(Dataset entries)
• • • • • • •
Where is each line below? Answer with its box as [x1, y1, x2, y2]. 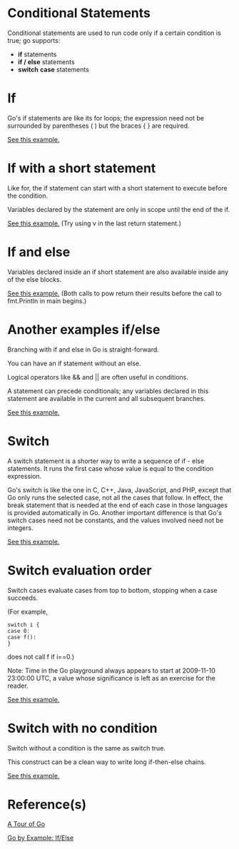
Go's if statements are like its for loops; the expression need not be [7, 113, 205, 122]
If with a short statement [7, 161, 156, 176]
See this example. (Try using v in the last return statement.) [7, 219, 182, 228]
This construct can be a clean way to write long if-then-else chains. [7, 758, 206, 766]
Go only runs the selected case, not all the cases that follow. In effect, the [7, 493, 223, 502]
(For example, [7, 607, 49, 616]
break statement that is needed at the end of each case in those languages [7, 501, 228, 509]
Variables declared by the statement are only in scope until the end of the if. [7, 205, 230, 213]
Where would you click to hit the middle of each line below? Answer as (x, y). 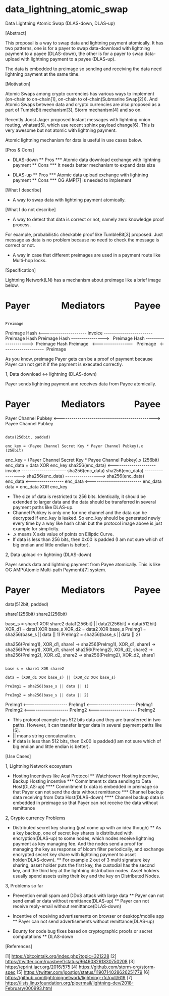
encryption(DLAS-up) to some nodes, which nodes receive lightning (83, 838)
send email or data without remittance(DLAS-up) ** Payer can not (81, 901)
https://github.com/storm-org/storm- (117, 967)
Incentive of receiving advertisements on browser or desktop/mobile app (88, 916)
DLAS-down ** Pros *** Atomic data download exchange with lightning (87, 160)
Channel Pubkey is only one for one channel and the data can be (80, 512)
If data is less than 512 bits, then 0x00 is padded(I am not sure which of (87, 741)
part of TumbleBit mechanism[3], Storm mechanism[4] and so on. (74, 110)
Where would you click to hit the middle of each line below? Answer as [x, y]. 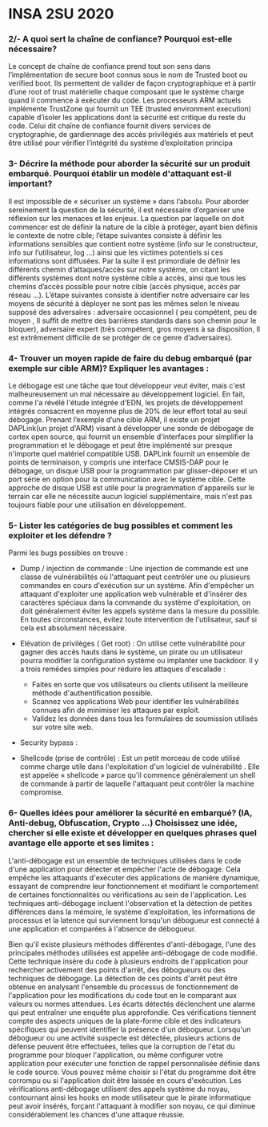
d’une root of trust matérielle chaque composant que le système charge [126, 92]
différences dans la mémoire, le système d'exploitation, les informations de [132, 912]
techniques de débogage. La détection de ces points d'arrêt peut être [123, 978]
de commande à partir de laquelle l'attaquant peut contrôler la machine [137, 784]
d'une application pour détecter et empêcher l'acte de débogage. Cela [125, 869]
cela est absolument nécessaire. [73, 628]
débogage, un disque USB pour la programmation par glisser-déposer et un [133, 471]
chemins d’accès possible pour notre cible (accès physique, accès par [124, 286]
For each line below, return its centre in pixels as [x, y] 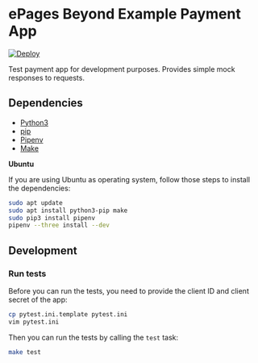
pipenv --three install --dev [59, 225]
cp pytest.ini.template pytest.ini [68, 314]
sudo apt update [35, 202]
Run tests [27, 273]
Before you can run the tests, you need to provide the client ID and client [129, 290]
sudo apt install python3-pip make [68, 211]
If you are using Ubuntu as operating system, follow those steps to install [129, 179]
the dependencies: [40, 188]
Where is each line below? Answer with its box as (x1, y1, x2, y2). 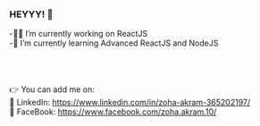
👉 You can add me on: (9, 84, 96, 95)
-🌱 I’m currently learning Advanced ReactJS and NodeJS (9, 38, 219, 48)
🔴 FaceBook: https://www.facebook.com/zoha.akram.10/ (9, 106, 217, 117)
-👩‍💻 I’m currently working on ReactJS (9, 29, 148, 39)
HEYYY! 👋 (9, 8, 54, 21)
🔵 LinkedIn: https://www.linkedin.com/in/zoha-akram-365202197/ (9, 97, 251, 108)
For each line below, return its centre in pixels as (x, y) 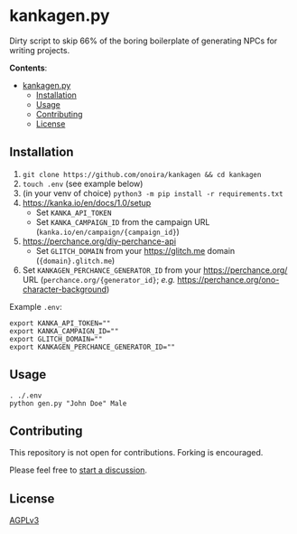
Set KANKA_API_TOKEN (74, 212)
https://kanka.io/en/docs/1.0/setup (87, 202)
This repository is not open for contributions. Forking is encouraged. (136, 453)
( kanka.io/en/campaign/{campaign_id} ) (108, 231)
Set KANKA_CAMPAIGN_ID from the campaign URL (123, 221)
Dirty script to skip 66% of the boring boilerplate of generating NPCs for (144, 41)
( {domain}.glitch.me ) (75, 260)
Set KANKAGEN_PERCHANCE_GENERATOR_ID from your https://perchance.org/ (155, 270)
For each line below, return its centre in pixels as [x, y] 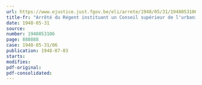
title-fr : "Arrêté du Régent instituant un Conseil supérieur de [90, 17]
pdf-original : [24, 67]
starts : [16, 56]
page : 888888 [23, 40]
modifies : [19, 62]
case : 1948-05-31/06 [32, 45]
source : [16, 28]
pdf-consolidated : [29, 73]
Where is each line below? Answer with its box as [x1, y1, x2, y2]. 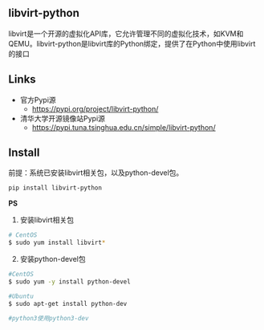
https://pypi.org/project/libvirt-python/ [31, 104, 159, 113]
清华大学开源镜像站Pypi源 [19, 113, 106, 123]
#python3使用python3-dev [8, 314, 89, 322]
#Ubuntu [8, 292, 35, 300]
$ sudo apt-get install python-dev [8, 299, 128, 308]
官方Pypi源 [19, 95, 56, 104]
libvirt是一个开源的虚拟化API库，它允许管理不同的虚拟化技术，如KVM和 [8, 28, 244, 39]
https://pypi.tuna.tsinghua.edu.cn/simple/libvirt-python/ [31, 122, 216, 132]
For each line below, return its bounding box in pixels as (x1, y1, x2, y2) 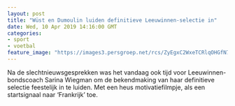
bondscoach (7, 75, 43, 84)
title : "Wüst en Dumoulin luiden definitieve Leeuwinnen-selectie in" (7, 17, 218, 24)
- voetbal (7, 43, 36, 50)
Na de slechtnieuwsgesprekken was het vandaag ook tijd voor (7, 68, 187, 77)
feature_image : (7, 50, 52, 56)
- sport (7, 36, 30, 43)
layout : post (7, 10, 45, 17)
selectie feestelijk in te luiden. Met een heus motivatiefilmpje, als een (7, 83, 206, 91)
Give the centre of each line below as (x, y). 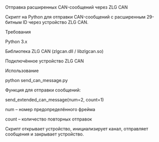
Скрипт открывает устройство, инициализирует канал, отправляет (77, 129)
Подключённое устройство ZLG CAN (44, 61)
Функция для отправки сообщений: (43, 90)
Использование (22, 70)
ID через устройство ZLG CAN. (55, 22)
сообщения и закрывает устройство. (44, 134)
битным (13, 22)
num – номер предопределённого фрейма (50, 109)
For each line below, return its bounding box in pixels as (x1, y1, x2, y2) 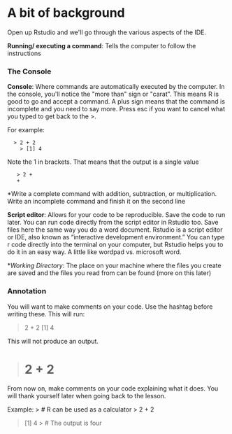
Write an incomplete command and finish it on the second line (7, 197, 186, 206)
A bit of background (7, 5, 125, 21)
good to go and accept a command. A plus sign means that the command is (7, 97, 226, 106)
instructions (7, 49, 42, 57)
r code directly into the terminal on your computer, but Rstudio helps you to (7, 240, 224, 249)
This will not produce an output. (7, 337, 99, 345)
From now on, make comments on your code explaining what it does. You (7, 384, 219, 393)
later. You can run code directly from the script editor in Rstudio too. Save (7, 218, 219, 227)
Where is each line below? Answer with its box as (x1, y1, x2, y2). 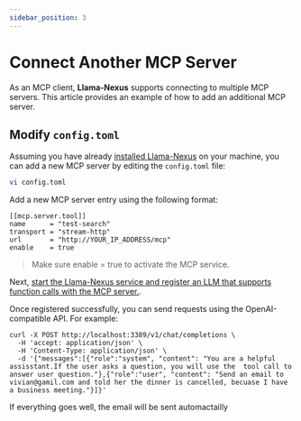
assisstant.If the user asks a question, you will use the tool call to (9, 362, 293, 371)
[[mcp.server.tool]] (9, 212, 87, 221)
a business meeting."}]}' (9, 386, 106, 395)
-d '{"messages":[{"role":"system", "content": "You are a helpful (17, 354, 277, 363)
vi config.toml (9, 178, 67, 188)
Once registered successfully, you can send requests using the (9, 304, 244, 315)
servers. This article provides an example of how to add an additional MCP (9, 91, 287, 102)
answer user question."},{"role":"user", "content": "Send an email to (9, 371, 284, 380)
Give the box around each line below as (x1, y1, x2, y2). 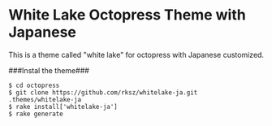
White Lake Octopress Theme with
• • • • • • •
> **Exercise aim**
Take the lines from the first line of the entries through the line with "See this example.", inclusive, and give them again exactly, minus any pictures.

> **Task result**
Where is each line below? Answer with its box as [x1, y1, x2, y2]. 
Go's if statements are like its for loops; the expression need not be [7, 113, 205, 122]
If with a short statement [7, 161, 156, 176]
See this example. (Try using v in the last return statement.) [7, 219, 182, 228]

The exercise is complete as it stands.